Given entries:
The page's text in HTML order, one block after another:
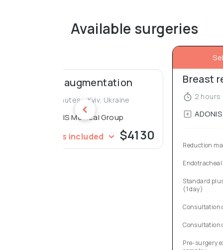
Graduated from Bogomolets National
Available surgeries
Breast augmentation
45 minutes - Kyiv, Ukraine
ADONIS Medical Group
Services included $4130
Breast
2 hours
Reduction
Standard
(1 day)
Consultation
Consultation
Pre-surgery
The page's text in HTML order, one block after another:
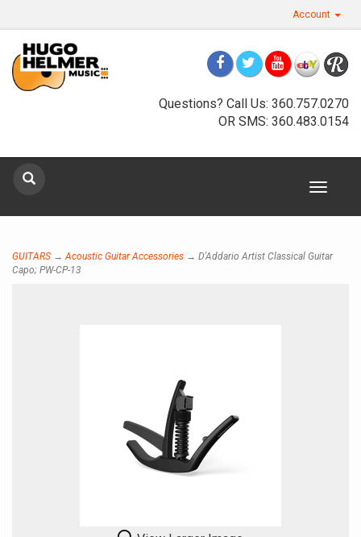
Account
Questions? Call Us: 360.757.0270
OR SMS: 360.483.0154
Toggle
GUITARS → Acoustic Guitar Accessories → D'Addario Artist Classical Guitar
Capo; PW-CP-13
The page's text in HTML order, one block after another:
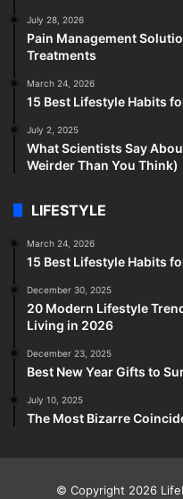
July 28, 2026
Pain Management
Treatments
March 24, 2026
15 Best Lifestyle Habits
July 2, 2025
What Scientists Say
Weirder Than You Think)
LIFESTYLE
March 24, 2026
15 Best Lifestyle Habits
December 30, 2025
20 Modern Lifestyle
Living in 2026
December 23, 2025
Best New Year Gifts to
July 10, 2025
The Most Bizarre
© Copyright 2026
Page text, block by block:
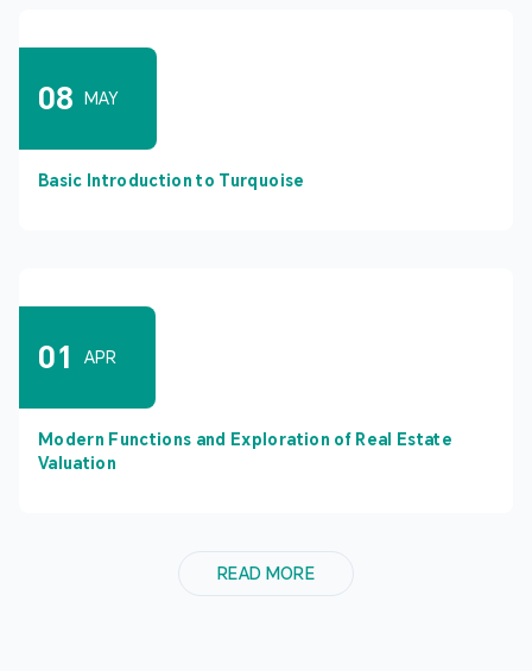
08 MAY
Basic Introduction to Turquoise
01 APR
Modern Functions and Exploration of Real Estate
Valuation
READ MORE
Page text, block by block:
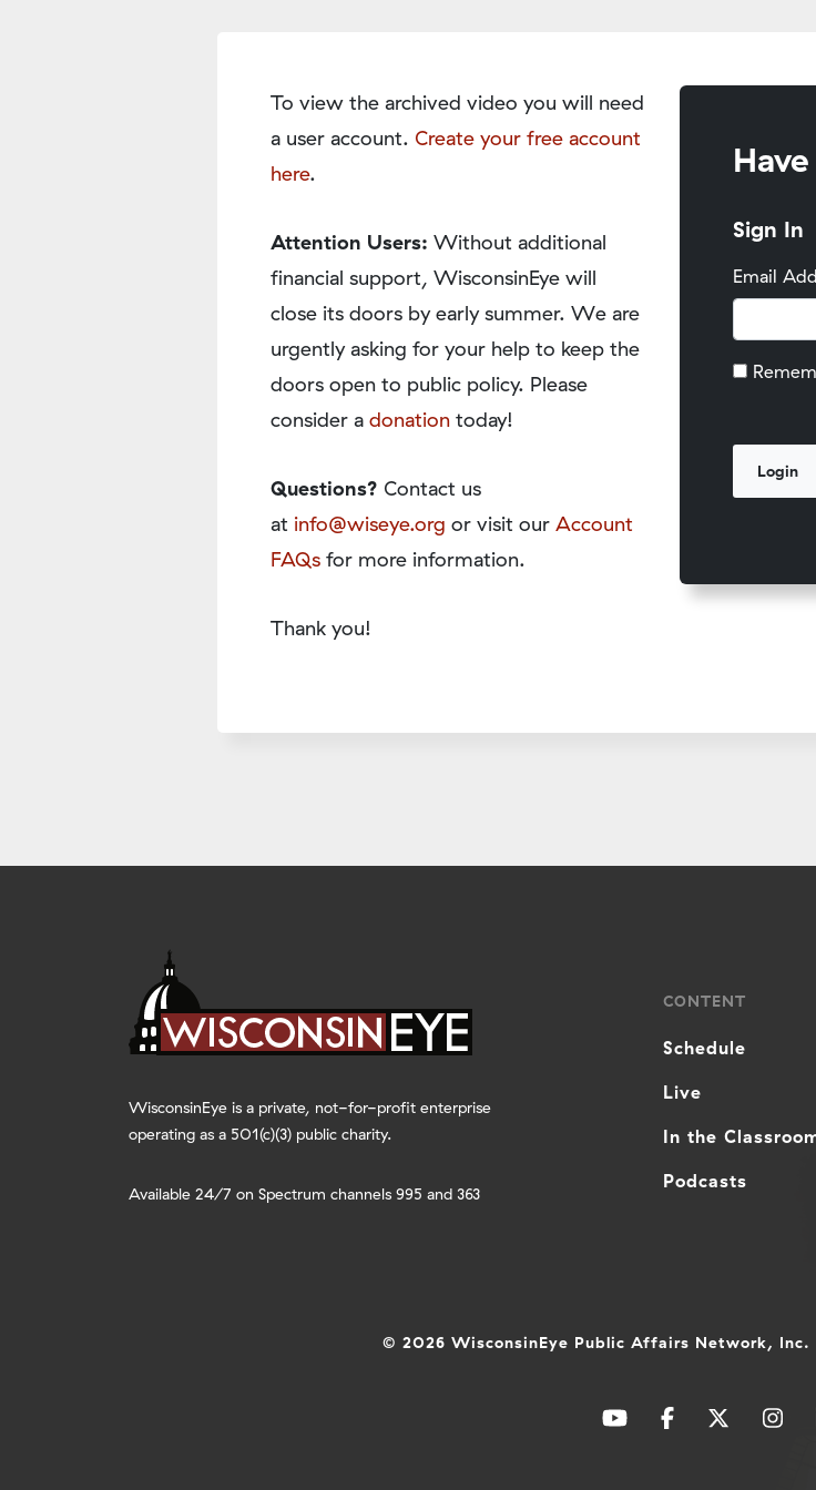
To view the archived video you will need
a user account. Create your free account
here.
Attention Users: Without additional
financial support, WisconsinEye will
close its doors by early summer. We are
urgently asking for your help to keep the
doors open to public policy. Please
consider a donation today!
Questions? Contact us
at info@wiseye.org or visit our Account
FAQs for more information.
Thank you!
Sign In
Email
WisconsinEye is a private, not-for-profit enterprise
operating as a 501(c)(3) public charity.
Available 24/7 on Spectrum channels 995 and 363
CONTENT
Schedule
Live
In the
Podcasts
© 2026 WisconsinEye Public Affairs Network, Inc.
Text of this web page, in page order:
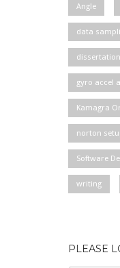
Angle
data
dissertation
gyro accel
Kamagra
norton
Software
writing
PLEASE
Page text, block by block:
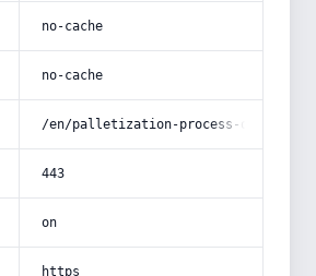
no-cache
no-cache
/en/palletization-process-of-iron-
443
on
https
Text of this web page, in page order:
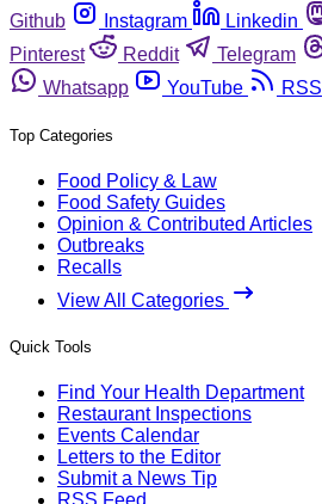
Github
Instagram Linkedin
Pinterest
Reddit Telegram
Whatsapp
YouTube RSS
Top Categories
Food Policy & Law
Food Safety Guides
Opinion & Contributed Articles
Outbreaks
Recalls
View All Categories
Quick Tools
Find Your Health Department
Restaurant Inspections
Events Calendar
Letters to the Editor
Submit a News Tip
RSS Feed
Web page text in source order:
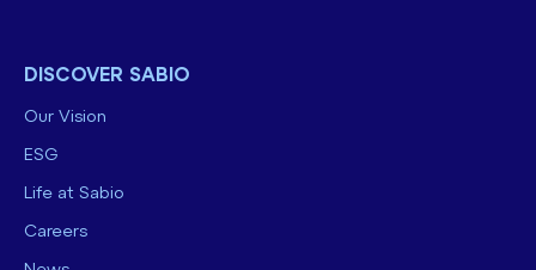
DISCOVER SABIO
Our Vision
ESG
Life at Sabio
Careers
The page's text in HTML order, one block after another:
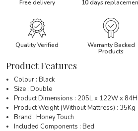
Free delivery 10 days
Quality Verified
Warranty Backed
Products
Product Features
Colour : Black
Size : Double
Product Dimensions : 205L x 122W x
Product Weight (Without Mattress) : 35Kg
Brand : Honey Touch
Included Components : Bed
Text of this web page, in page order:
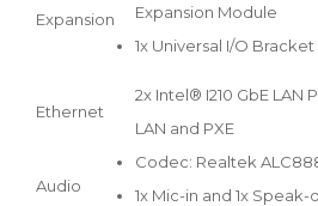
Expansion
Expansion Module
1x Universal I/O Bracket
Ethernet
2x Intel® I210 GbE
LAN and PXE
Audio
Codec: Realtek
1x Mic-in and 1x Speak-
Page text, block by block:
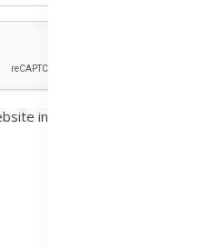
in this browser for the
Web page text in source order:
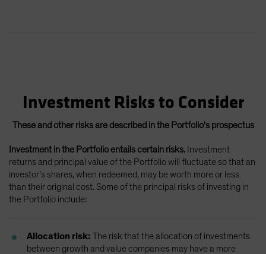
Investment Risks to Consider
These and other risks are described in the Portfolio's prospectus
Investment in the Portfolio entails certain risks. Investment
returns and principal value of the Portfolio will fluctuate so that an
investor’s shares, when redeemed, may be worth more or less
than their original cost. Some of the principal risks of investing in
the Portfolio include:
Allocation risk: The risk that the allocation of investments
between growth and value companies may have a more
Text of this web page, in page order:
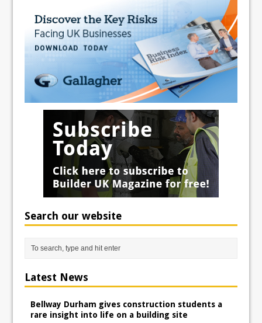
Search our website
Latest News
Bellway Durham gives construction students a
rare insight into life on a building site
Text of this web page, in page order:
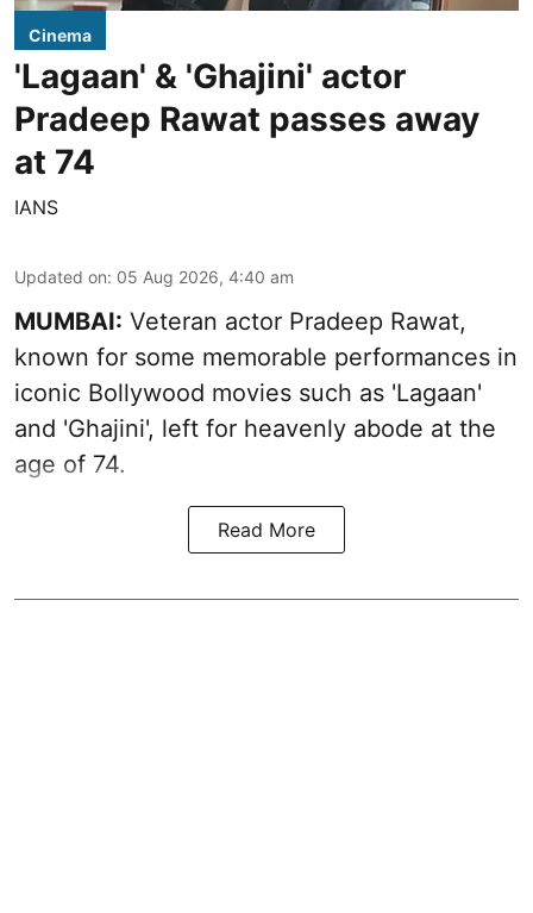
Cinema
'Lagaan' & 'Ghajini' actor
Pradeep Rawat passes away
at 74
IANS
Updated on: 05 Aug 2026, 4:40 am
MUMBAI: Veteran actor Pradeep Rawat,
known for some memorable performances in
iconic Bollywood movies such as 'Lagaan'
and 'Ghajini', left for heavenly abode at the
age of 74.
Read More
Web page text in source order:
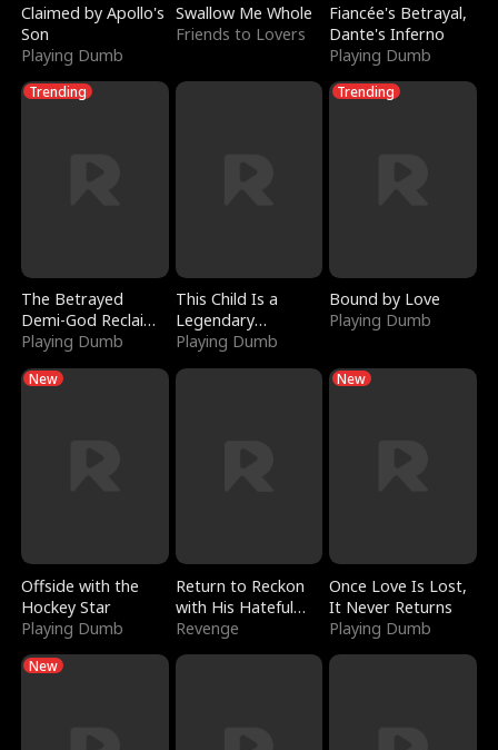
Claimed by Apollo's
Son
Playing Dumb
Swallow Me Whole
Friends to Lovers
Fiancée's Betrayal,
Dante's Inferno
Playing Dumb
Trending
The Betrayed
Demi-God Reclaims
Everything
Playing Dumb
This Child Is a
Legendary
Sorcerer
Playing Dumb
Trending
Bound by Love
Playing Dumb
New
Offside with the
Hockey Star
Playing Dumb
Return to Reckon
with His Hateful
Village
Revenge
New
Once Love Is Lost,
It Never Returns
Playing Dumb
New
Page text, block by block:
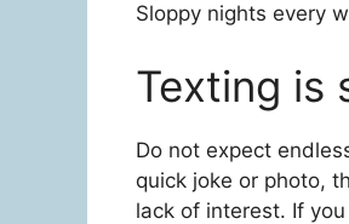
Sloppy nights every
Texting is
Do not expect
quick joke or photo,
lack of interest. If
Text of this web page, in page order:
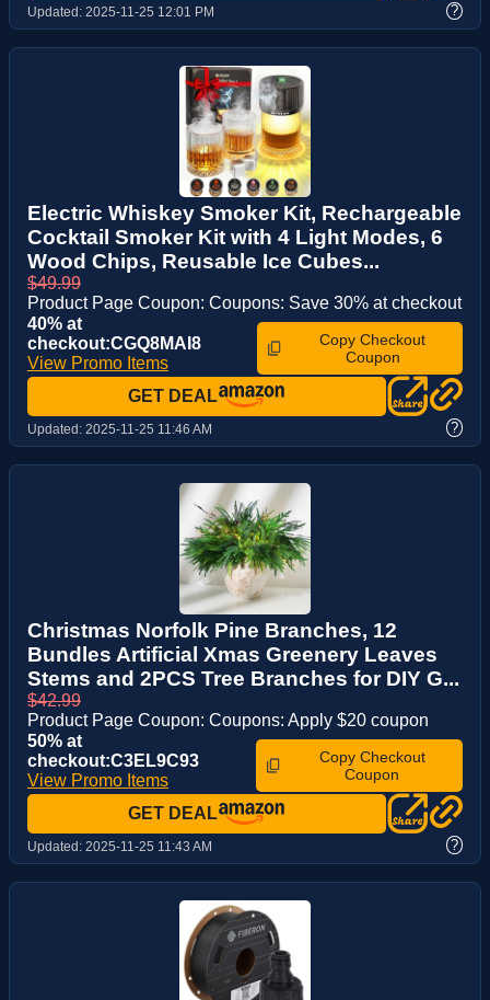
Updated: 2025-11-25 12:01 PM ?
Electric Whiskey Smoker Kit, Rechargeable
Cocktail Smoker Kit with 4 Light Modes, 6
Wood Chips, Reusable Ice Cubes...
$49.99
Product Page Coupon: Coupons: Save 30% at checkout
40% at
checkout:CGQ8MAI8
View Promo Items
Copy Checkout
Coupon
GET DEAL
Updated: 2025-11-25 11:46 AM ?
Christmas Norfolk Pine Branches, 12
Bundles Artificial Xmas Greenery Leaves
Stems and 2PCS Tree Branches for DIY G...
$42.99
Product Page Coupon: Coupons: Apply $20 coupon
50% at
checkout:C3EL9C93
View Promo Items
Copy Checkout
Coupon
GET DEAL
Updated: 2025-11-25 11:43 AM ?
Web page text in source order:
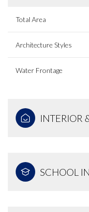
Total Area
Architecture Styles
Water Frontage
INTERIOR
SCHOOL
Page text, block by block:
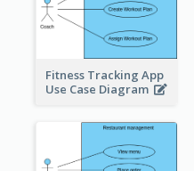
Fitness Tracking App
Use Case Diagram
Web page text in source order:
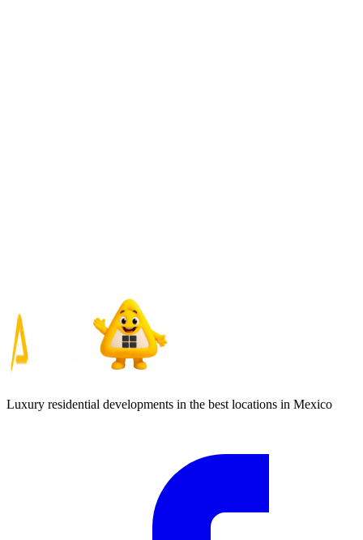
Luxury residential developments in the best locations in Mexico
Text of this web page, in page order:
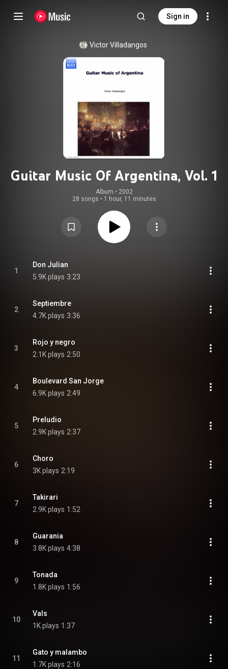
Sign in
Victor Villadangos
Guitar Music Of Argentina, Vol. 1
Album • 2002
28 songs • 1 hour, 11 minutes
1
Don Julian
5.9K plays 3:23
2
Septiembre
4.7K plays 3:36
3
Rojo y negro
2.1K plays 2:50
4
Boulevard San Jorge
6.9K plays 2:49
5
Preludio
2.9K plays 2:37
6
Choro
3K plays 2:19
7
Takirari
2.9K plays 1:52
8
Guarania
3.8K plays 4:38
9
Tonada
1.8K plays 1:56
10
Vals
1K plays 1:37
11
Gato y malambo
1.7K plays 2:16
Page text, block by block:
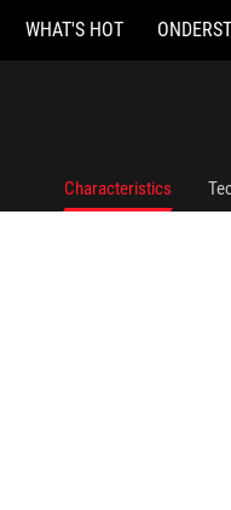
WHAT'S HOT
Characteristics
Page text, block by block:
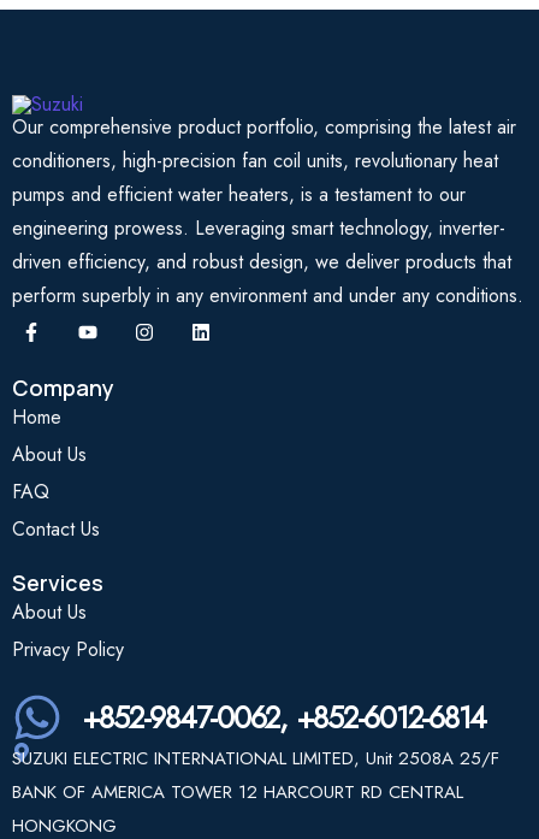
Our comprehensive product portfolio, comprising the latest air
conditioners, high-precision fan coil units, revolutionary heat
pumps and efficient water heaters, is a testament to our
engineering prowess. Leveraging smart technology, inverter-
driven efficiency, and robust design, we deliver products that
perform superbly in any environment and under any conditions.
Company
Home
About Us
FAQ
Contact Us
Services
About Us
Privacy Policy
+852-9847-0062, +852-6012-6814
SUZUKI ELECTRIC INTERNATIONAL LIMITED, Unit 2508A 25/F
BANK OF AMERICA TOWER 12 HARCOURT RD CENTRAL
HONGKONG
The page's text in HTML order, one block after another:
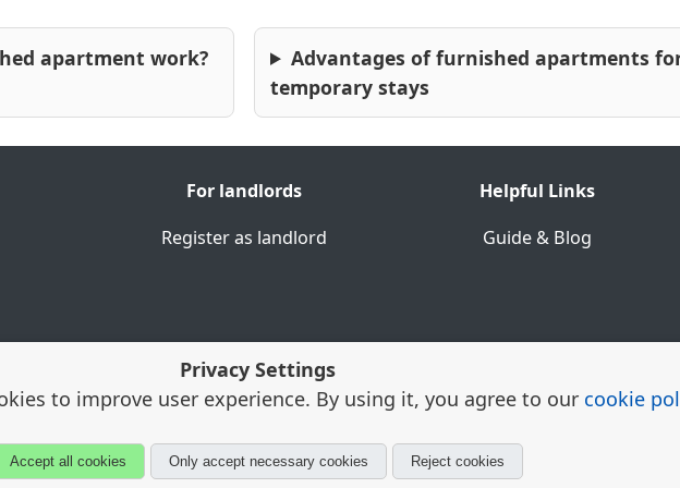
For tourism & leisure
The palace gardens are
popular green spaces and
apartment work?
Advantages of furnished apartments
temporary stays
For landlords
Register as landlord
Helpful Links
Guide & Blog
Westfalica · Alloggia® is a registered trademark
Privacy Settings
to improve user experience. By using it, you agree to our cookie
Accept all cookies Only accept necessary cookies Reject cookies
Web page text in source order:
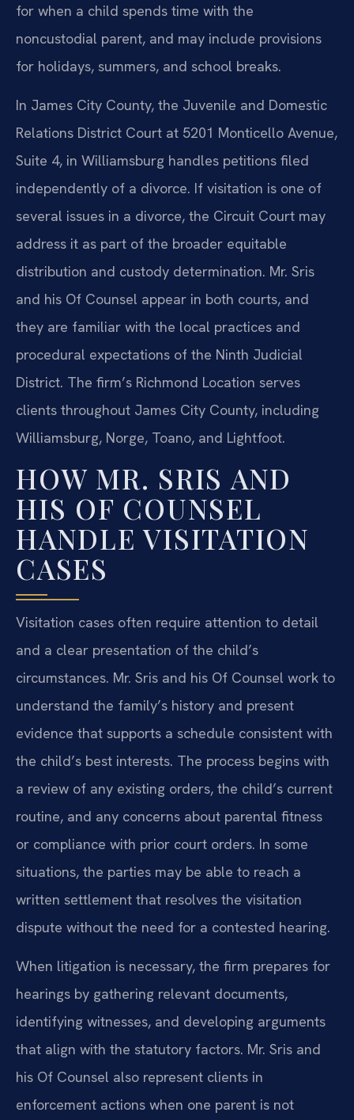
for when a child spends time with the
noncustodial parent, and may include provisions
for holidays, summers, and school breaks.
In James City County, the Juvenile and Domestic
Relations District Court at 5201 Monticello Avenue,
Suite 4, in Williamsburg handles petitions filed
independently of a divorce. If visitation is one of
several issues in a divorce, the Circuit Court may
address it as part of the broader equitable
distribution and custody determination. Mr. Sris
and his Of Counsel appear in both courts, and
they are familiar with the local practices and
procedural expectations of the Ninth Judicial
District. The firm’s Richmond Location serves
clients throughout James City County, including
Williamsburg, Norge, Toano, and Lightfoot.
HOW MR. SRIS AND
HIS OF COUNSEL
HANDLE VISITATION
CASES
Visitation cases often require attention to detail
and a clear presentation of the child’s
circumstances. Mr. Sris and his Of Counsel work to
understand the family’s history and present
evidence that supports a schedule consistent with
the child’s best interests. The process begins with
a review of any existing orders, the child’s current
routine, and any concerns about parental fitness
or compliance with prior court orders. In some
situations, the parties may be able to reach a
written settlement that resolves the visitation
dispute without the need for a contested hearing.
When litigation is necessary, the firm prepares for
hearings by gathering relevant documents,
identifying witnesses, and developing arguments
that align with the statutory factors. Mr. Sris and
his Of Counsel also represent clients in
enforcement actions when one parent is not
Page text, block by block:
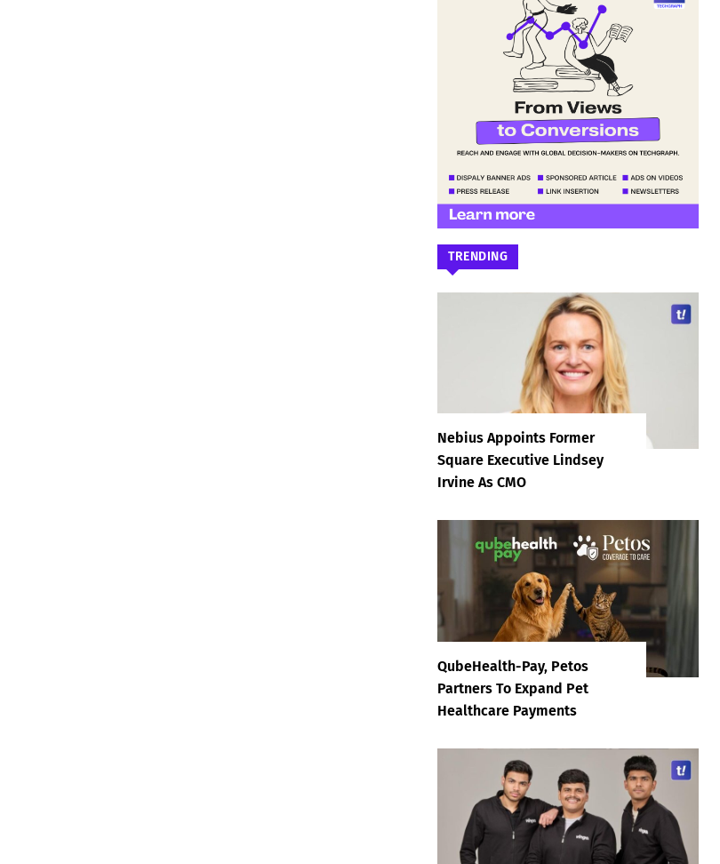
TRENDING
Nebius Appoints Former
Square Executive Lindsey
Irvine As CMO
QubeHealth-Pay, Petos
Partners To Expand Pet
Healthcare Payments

Problem to solve: Nothing but the lines from the start of the listing through the line with "Find Your Health Department" belongs in the answer, each one retyped exactly and without pictures.

Task output:
The page's text in HTML order, one block after another:
Graduated from Bogomolets National
Available surgeries
Breast augmentation
45 minutes - Kyiv, Ukraine
ADONIS Medical Group
Services included $4130
Breast
2 hours
Reduction
Standard
(1 day)
Consultation
Consultation
Pre-surgery
The page's text in HTML order, one block after another:
Account
Questions? Call Us: 360.757.0270
OR SMS: 360.483.0154
Toggle
GUITARS → Acoustic Guitar Accessories → D'Addario Artist Classical Guitar
Capo; PW-CP-13
The page's text in HTML order, one block after another:
July 28, 2026
Pain Management
Treatments
March 24, 2026
15 Best Lifestyle Habits
July 2, 2025
What Scientists Say
Weirder Than You Think)
LIFESTYLE
March 24, 2026
15 Best Lifestyle Habits
December 30, 2025
20 Modern Lifestyle
Living in 2026
December 23, 2025
Best New Year Gifts to
July 10, 2025
The Most Bizarre
© Copyright 2026
Page text, block by block:
08 MAY
Basic Introduction to Turquoise
01 APR
Modern Functions and Exploration of Real Estate
Valuation
READ MORE
Page text, block by block:
To view the archived video you will need
a user account. Create your free account
here.
Attention Users: Without additional
financial support, WisconsinEye will
close its doors by early summer. We are
urgently asking for your help to keep the
doors open to public policy. Please
consider a donation today!
Questions? Contact us
at info@wiseye.org or visit our Account
FAQs for more information.
Thank you!
Sign In
Email
WisconsinEye is a private, not-for-profit enterprise
operating as a 501(c)(3) public charity.
Available 24/7 on Spectrum channels 995 and 363
CONTENT
Schedule
Live
In the
Podcasts
© 2026 WisconsinEye Public Affairs Network, Inc.
Text of this web page, in page order:
Angle
data
dissertation
gyro accel
Kamagra
norton
Software
writing
PLEASE
Page text, block by block:
no-cache
no-cache
/en/palletization-process-of-iron-
443
on
https
Text of this web page, in page order:
Github
Instagram Linkedin
Pinterest
Reddit Telegram
Whatsapp
YouTube RSS
Top Categories
Food Policy & Law
Food Safety Guides
Opinion & Contributed Articles
Outbreaks
Recalls
View All Categories
Quick Tools
Find Your Health Department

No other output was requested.